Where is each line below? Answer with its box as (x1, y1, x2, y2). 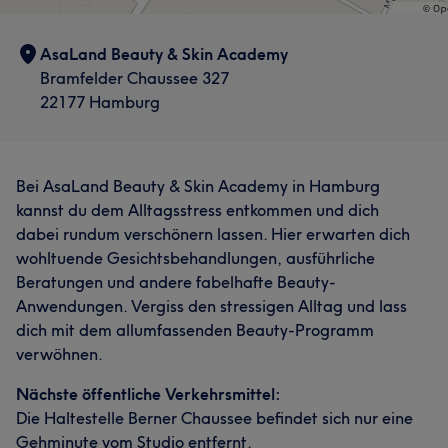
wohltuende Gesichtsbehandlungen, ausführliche (16, 248, 375, 268)
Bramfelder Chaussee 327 (40, 68, 229, 88)
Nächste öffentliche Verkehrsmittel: (16, 384, 281, 404)
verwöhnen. (16, 344, 103, 364)
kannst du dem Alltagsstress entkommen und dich (16, 200, 379, 220)
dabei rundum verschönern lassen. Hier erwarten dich (16, 224, 410, 244)
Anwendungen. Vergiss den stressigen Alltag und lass (16, 296, 407, 316)
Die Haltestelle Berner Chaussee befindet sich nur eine (16, 408, 413, 428)
+++
• **What is needed**: Output the listing above exactly, but leave its pictures behind.

• **Response to the task**:
Where is each line below? Answer with its box as (x1, y1, x2, y2). 
wohltuende Gesichtsbehandlungen, ausführliche (16, 248, 375, 268)
Bramfelder Chaussee 327 (40, 68, 229, 88)
Nächste öffentliche Verkehrsmittel: (16, 384, 281, 404)
verwöhnen. (16, 344, 103, 364)
kannst du dem Alltagsstress entkommen und dich (16, 200, 379, 220)
dabei rundum verschönern lassen. Hier erwarten dich (16, 224, 410, 244)
Anwendungen. Vergiss den stressigen Alltag und lass (16, 296, 407, 316)
Die Haltestelle Berner Chaussee befindet sich nur eine (16, 408, 413, 428)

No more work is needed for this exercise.